▶ **WORK INSTRUCTION**: Look through the data below. Collect every line where the word "Alec" occurs.
[[ ENTRIES SUPPLIED, beginning ]]
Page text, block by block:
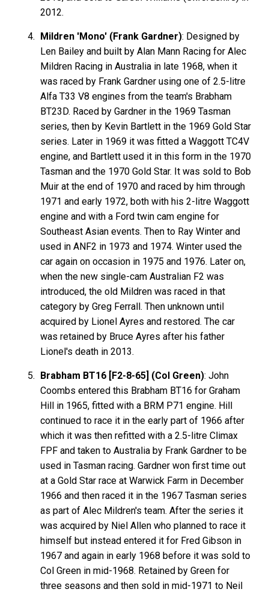
2012.
Mildren 'Mono' (Frank Gardner): Designed by
Len Bailey and built by Alan Mann Racing for Alec
Mildren Racing in Australia in late 1968, when it
was raced by Frank Gardner using one of 2.5-litre
Alfa T33 V8 engines from the team's Brabham
BT23D. Raced by Gardner in the 1969 Tasman
series, then by Kevin Bartlett in the 1969 Gold Star
series. Later in 1969 it was fitted a Waggott TC4V
engine, and Bartlett used it in this form in the 1970
Tasman and the 1970 Gold Star. It was sold to Bob
Muir at the end of 1970 and raced by him through
1971 and early 1972, both with his 2-litre Waggott
engine and with a Ford twin cam engine for
Southeast Asian events. Then to Ray Winter and
used in ANF2 in 1973 and 1974. Winter used the
car again on occasion in 1975 and 1976. Later on,
when the new single-cam Australian F2 was
introduced, the old Mildren was raced in that
category by Greg Ferrall. Then unknown until
acquired by Lionel Ayres and restored. The car
was retained by Bruce Ayres after his father
Lionel's death in 2013.
Brabham BT16 [F2-8-65] (Col Green): John
Coombs entered this Brabham BT16 for Graham
Hill in 1965, fitted with a BRM P71 engine. Hill
continued to race it in the early part of 1966 after
which it was then refitted with a 2.5-litre Climax
FPF and taken to Australia by Frank Gardner to be
used in Tasman racing. Gardner won first time out
at a Gold Star race at Warwick Farm in December
1966 and then raced it in the 1967 Tasman series
as part of Alec Mildren's team. After the series it
was acquired by Niel Allen who planned to race it
himself but instead entered it for Fred Gibson in
1967 and again in early 1968 before it was sold to
Col Green in mid-1968. Retained by Green for
three seasons and then sold in mid-1971 to Neil
[[ ENTRIES SUPPLIED, end ]]
▶ **SOLUTION TO THE EXERCISE**:
Len Bailey and built by Alan Mann Racing for Alec
as part of Alec Mildren's team. After the series it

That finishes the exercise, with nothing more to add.